Еще писалъ ты въ посланіи своемъ, что монахъ, желающій возлюбить Бога, паче всего обязанъ имѣть попеченіе о чистотѣ души своей. И сказалъ ты прекрасно, если имѣешь достаточныя на то силы. А поелику говоришь еще, что душа не имѣетъ дерзновенія въ молитвѣ, какъ не препобѣдившая еще страстей, то представляется мнѣ въ томъ и другомъ противорѣчіе, хотя я и невѣжда. Ибо, если душа не препобѣдила страстей, то какъ ей имѣть попеченіе о чистотѣ? Поелику и правиломъ духовной правды не повелѣно ей, когда не препобѣдила своихъ страстей, домогаться того, что выше ея. Ибо не изъ того, чего вожделѣваетъ человѣкъ, познается, что́ онъ любитъ; но изъ того, что́ любитъ, дѣлается заключеніе о томъ, чего вожделѣваетъ: любовь естественно предшествуетъ вожделѣнію. (Чего не возлюбитъ человѣкъ, того не будетъ и вожделѣвать). Страсти суть дверь, заключенная предъ лицемъ чистоты. Если не отворитъ кто этой заключенной двери, то не войдетъ онъ въ непорочную и чистую область сердца. И сказанное тобою, что душа не имѣетъ дерзновенія въ часъ молитвы, сказано справедливо. Ибо дерзновеніе выше не только страстей, но и чистоты. Порядокъ этого преемства бываетъ такой, какъ я говорю: терпѣніе съ принужденіемъ себѣ борется со страстями за чистоту. Поэтому, если душа препобѣдитъ страсти, то пріобрѣтаетъ чистоту; а истинная чистота дѣлаетъ, что умъ пріобрѣтаетъ дерзновеніе въ часъ молитвы.

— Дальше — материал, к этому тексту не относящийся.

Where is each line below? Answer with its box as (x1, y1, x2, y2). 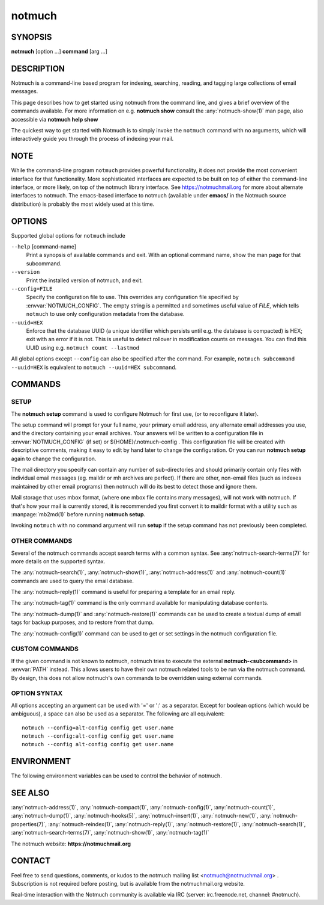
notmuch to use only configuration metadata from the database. (26, 310, 185, 318)
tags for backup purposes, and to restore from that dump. (11, 619, 154, 626)
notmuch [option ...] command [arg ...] (11, 48, 108, 55)
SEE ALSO (11, 788, 50, 798)
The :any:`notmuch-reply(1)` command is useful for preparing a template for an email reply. (11, 588, 236, 596)
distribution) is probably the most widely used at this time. (11, 200, 155, 208)
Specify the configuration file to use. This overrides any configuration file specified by (26, 294, 239, 301)
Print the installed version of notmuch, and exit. (26, 277, 143, 284)
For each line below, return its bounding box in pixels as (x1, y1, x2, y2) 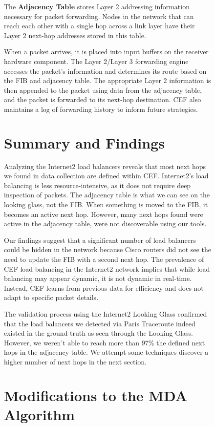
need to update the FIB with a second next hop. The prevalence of (4, 254, 204, 264)
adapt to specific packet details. (4, 292, 99, 302)
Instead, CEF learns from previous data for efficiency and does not (4, 282, 204, 293)
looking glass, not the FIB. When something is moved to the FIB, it (4, 199, 208, 210)
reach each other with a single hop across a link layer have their (4, 21, 195, 31)
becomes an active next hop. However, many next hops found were (4, 209, 203, 219)
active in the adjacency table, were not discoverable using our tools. (4, 218, 207, 229)
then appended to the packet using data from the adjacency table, (4, 85, 202, 95)
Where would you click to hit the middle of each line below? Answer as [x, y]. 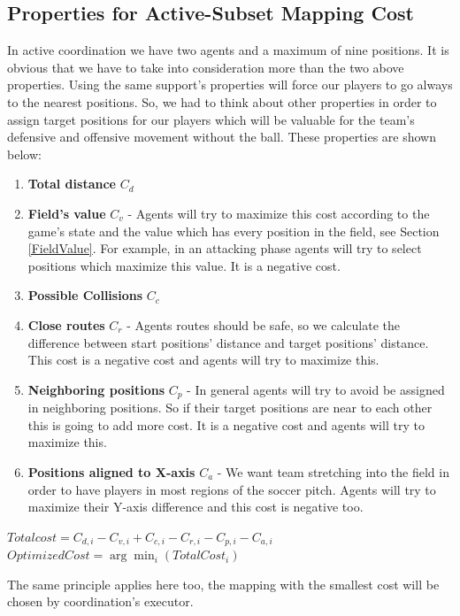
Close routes [66, 324]
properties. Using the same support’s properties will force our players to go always [230, 85]
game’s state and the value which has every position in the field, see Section [234, 231]
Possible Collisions [85, 295]
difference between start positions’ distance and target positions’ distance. [228, 342]
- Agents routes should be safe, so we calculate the [263, 324]
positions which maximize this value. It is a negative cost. [184, 265]
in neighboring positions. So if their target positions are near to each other [230, 408]
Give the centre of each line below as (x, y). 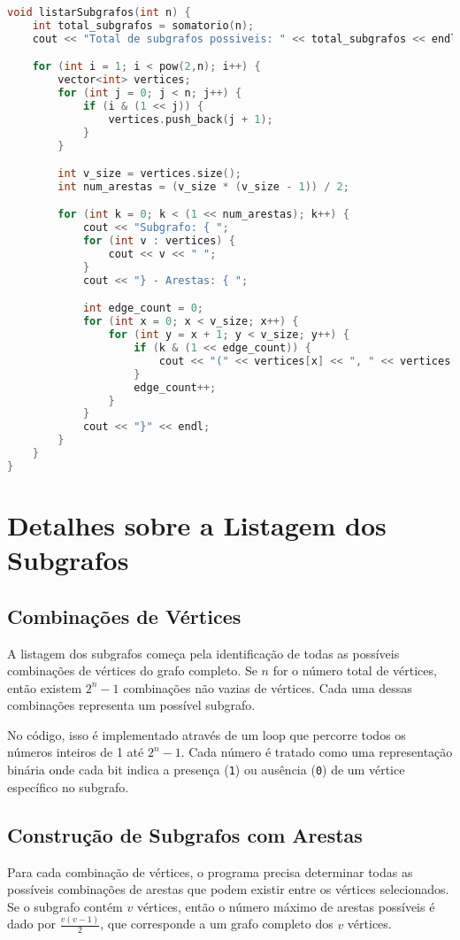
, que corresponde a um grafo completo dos (217, 924)
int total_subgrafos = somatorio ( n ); (143, 25)
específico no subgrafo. (68, 786)
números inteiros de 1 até (76, 752)
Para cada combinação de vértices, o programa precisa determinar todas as (210, 871)
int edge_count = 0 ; (143, 308)
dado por (31, 924)
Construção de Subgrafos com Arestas (185, 834)
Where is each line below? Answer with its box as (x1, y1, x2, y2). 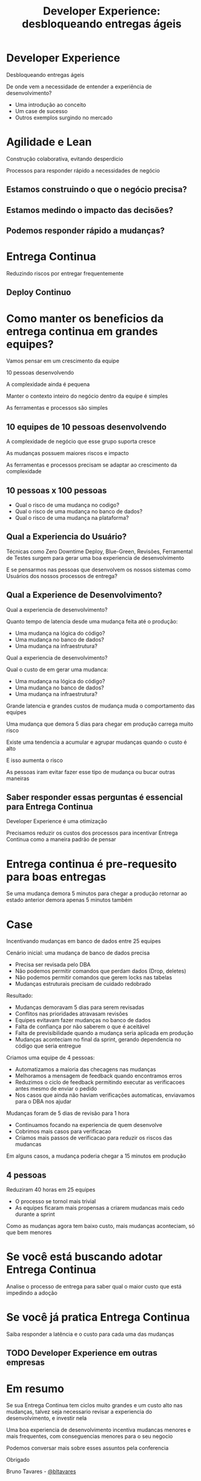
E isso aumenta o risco (6, 757, 64, 764)
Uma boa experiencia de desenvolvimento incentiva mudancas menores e (6, 1427, 191, 1434)
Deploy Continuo (6, 287, 71, 298)
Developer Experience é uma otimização (6, 818, 108, 825)
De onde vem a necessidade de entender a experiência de (6, 83, 153, 90)
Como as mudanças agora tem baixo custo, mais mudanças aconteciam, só (6, 1223, 195, 1230)
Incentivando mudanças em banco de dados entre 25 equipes (6, 938, 162, 945)
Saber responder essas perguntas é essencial (6, 792, 183, 803)
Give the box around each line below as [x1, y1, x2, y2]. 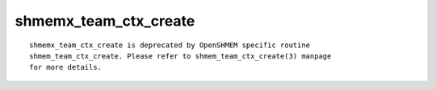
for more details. [29, 63, 103, 72]
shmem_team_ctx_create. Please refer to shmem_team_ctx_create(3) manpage [29, 51, 332, 60]
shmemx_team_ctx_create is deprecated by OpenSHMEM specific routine [29, 40, 311, 50]
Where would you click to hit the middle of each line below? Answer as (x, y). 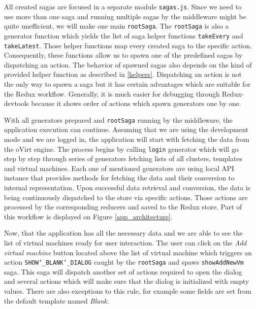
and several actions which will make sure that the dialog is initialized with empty (127, 281)
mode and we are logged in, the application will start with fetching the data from (127, 139)
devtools (16, 103)
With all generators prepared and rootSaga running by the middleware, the (118, 120)
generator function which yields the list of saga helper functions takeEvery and (124, 35)
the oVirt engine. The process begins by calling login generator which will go (121, 149)
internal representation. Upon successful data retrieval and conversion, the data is (127, 188)
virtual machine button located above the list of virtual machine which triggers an (128, 252)
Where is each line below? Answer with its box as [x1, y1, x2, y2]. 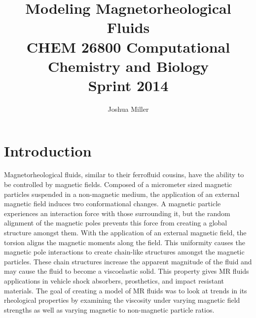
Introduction [4, 141, 92, 161]
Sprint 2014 [88, 75, 169, 95]
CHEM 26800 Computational [26, 36, 230, 57]
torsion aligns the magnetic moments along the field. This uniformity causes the [4, 237, 245, 247]
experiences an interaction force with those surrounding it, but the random [4, 208, 230, 218]
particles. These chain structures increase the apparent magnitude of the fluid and [4, 256, 252, 266]
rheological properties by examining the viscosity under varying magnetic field [4, 295, 240, 305]
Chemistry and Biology [47, 56, 209, 76]
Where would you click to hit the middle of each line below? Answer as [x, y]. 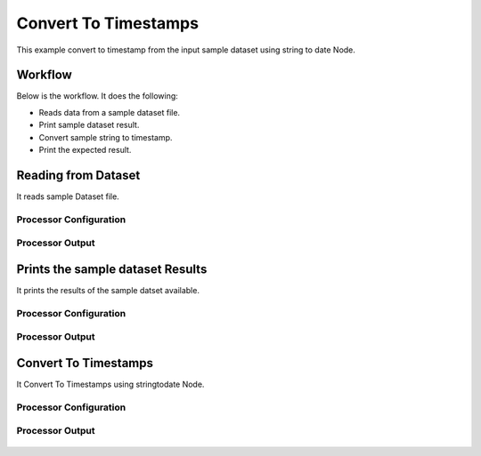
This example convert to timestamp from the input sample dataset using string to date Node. [186, 50]
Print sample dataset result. [89, 125]
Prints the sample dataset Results [112, 269]
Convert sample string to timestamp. [106, 137]
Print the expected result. [85, 150]
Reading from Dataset [78, 175]
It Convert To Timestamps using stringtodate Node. [110, 384]
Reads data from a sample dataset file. [110, 112]
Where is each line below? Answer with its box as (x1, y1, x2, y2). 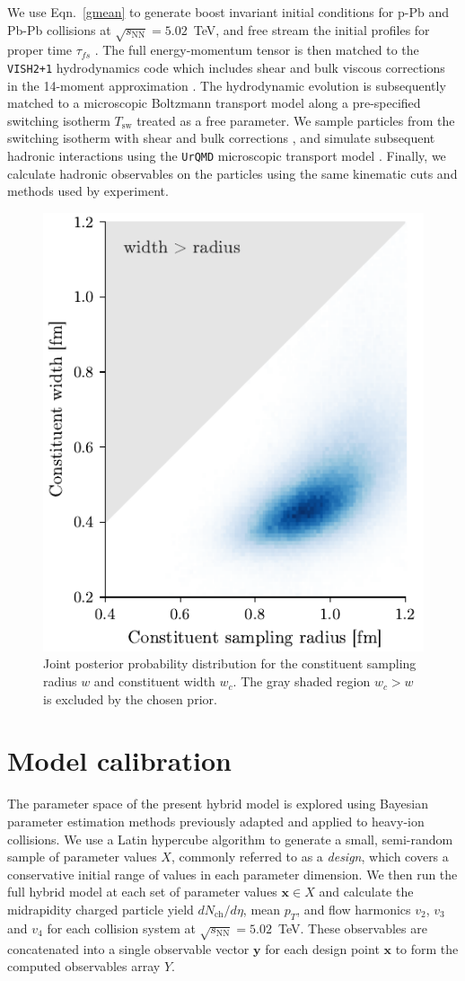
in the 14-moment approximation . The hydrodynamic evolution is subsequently (7, 75, 446, 94)
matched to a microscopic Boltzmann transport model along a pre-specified (7, 93, 421, 112)
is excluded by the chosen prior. (43, 689, 217, 708)
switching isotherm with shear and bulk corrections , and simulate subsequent (7, 128, 435, 147)
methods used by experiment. (7, 181, 169, 200)
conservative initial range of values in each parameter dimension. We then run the (7, 864, 458, 883)
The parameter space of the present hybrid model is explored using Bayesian (7, 794, 428, 813)
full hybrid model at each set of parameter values (7, 882, 277, 901)
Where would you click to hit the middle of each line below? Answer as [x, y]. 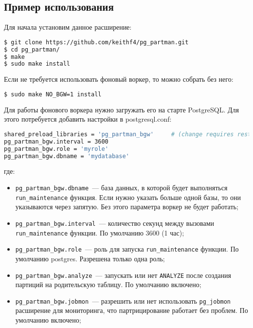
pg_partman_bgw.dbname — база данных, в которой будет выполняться [121, 188]
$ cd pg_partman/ [32, 49]
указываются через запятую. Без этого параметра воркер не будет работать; [127, 207]
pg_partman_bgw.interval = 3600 [56, 141]
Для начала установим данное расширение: [68, 27]
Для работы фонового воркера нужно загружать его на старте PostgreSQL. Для [122, 109]
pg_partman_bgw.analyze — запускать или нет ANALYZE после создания [123, 275]
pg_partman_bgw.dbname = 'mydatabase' [67, 156]
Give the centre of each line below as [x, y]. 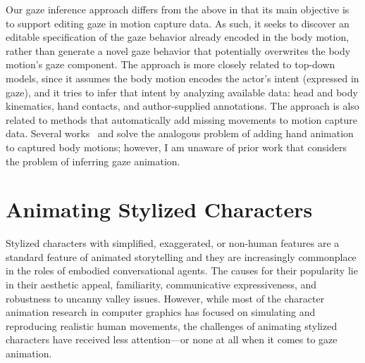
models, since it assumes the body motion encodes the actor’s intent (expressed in [182, 78]
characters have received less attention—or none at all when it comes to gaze [172, 339]
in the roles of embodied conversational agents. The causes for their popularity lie [182, 270]
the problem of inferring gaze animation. [93, 161]
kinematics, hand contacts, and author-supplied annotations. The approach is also [182, 106]
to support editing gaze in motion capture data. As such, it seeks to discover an [178, 23]
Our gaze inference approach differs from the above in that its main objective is [178, 9]
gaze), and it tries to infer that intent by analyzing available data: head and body [182, 92]
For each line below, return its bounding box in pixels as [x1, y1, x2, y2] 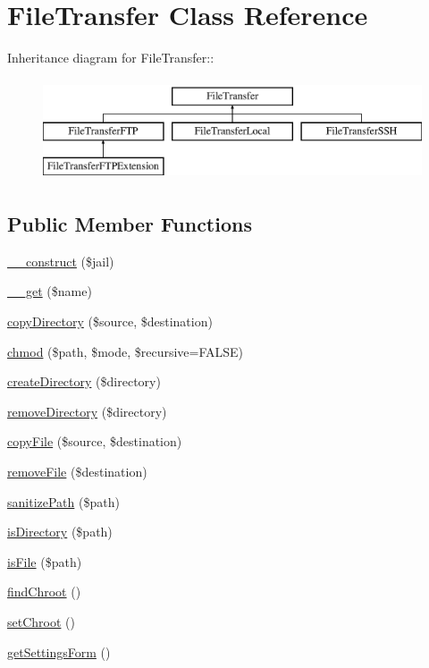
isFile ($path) [7, 552, 82, 571]
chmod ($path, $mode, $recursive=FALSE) [7, 342, 244, 360]
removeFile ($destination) [7, 462, 147, 481]
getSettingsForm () [7, 642, 111, 661]
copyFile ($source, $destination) [7, 432, 182, 451]
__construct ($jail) [7, 251, 114, 270]
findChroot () [7, 582, 81, 601]
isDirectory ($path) [7, 522, 113, 541]
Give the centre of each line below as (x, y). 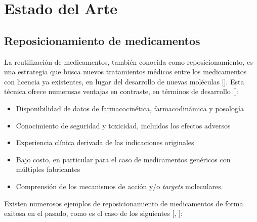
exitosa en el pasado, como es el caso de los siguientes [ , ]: (93, 213)
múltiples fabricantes (48, 169)
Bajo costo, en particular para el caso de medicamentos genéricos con (123, 159)
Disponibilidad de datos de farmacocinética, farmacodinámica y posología (130, 108)
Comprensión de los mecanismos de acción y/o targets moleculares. (119, 186)
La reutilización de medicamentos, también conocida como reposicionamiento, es (128, 61)
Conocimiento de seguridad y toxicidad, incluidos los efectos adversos (123, 125)
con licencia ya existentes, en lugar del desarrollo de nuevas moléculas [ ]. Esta (124, 81)
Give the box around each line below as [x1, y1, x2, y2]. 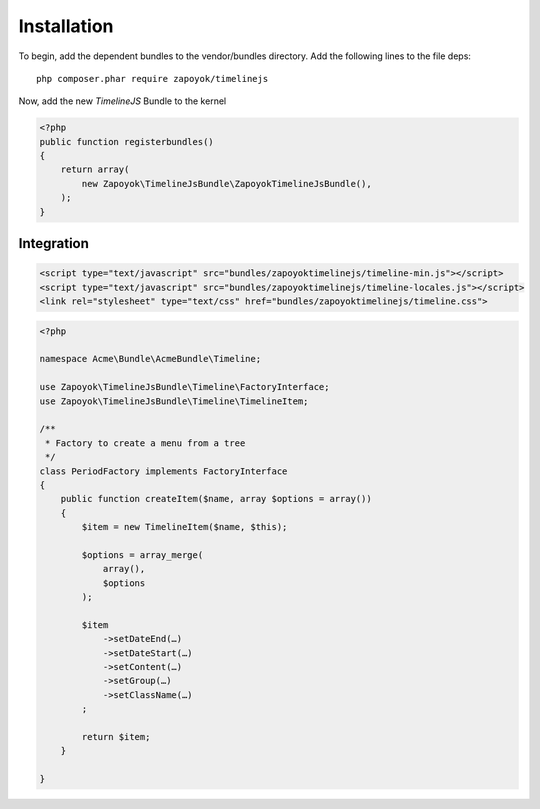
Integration [18, 235, 90, 252]
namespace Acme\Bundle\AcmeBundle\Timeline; [39, 353, 262, 365]
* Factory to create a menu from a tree [45, 437, 246, 449]
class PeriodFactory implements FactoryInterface [39, 465, 288, 477]
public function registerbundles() [39, 136, 214, 147]
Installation [18, 15, 114, 37]
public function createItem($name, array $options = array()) [60, 493, 372, 505]
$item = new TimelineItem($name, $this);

Ужели же подвергнемся укоризнѣ, въ молитвѣ прося этой душевной чистоты, о которой теперь рѣчь, и дѣломъ гордости и самомнѣнія бываетъ наше прошеніе, если просимъ у Бога того, что предписываетъ намъ Божественное Писаніе и Отцы наши, и для чего монахъ идетъ въ отшельничество? Но думаю, святый, что, какъ сынъ не сомнѣвается въ отцѣ своемъ, и не проситъ у него такими словами: „научи меня искусству“, или: „дай мнѣ что‑нибудь“, такъ не подобаетъ монаху разсуждать и просить у Бога: „дай мнѣ то и {255} то“. Ибо онъ знаетъ, что промышленіе Божіе о насъ выше того, какое бываетъ у отца о сынѣ. И потому слѣдуетъ намъ смириться, плакать о тѣхъ причинахъ согрѣшеній, которыя внѣ нашей воли, содѣланы ли оныя помысломъ, или самымъ дѣломъ, и съ сокрушеннымъ сердцемъ говорить словами мытаря:
Какое же это царство души? Какъ больной не говоритъ отцу: „сдѣлай меня царемъ“, — но прилагаетъ сперва попеченіе о недугѣ своемъ, и по выздоровленіи царство отца его дѣлается вполнѣ его царствомъ, такъ и грѣшникъ, приносящій покаяніе, получая здравіе души своей, входитъ со Отцемъ въ область чистаго естества и царствуетъ во славѣ Отца своего.